In the past, telecom technology was a tightly-controlled, old-boys club, monopolized by large companies able to spend the hundreds of millions of dollars required to be able to play.

What VoIP did was bring telecom into a new arena, the Internet, where open standards and commoditized hardware ruled. Suddenly, the technology became something that anyone could learn about. Coupled with this, the rise of the open-source PBX meant that it was now possible to build a standards-compliant telephone system using nothing more than a server, a network, and a willingness to learn. We wrote the Asterisk bookin part because we wanted to provide a technical guide to those interested in this telephony revolution.

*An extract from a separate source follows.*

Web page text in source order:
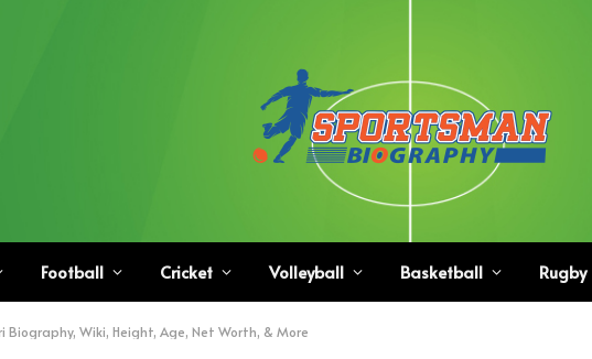
Football Cricket Volleyball Basketball Rugby
Biography, Wiki, Height, Age, Net Worth, & More

VoIP has changed the world of telecom. It has lowered costs, increased functionality, standardized complex protocols, and is steadily bridging the gap between the human voice and the computer.

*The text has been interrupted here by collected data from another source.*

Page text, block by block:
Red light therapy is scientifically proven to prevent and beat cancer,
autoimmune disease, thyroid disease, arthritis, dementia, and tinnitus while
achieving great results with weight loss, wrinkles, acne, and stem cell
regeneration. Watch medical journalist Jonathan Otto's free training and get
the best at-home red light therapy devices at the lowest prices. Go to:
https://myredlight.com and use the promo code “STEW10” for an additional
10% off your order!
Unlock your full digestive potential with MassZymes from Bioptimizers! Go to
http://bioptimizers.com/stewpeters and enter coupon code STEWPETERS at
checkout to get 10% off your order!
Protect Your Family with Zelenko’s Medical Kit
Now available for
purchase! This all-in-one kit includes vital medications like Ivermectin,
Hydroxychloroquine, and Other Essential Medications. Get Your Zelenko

Remember the old phone network? You made a call, owned that connection for as long as you wanted it.

Then this thing called VoIP came along. Promises of free phone calls, and all sorts of enhanced features, and all you needed was a PhD in Network Design to make it work (or maybe not work).

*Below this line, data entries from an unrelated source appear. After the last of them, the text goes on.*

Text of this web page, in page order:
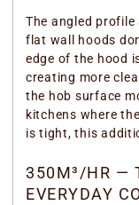
The angled
flat wall hoods
edge of the hood
creating more
the hob surface
kitchens where
is tight, this
350M³/HR —
EVERYDAY
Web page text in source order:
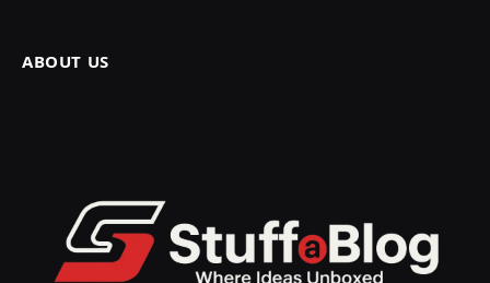
ABOUT US

What is VoIP? It stands for Voice over Internet Protocol. So, it just means sending voice across a network that uses the Internet Protocol (the most famous of which is the internet itself), rather than across an old-school telephone circuit.

VoIP traffic has to share the connection between you and the person you are calling with all the other traffic on the network. Videos, pictures, emails, web page traffic; it’s all happening on the same network. If the network is working well, everything gets to where it’s going and all is well.

Unfortunately, if something doesn’t get where it’s going, the human ear can’t handle that. If even part of a word is lost, it becomes almost impossible to carry on a conversation. Computers don’t care; they’ll just retransmit. Humans are more fussy. We don’t like having to ask somebody to repeat what they said.

So, yes, VoIP is a bit more complex. Instead of a dedicated connection across the circuit-switched telecom network, there is a stream of tiny little packages, each one containing just a small part of the conversation, and they all have to get from one end to the other, in the correct order, with none of them lost, and with minimal delay getting there.

You can think of VoIP in a manner similar to how a courier works. You have several parts which the factory (your voice) needs send somewhere to be assembled (the phone of the person you’re talking to). Each part is sent as soon as it is built, so the sending starts before all the parts are complete. You address a package, and it is picked up, placed on a truck, taken to the sorting facility, put in a crate, on an airplane, and then carried with all sorts of other traffic to somewhere near the destination, where it is taken off the plane, out of the crate, and placed on a truck where it is eventually delivered. At the other end, each packet is opened, and the part inside is added to whatever is being made from all the parts. When all the parts have arrived, you have a finished product!

When it works, it’s invisible to us. When it doesn’t work, it drives us nuts.

Ten years ago, it mostly didn’t work very well. Today? It works very well indeed. Most network equipment is now aware of the unique needs of voice traffic, and excellent quality VoIP is normal in any well-designed network.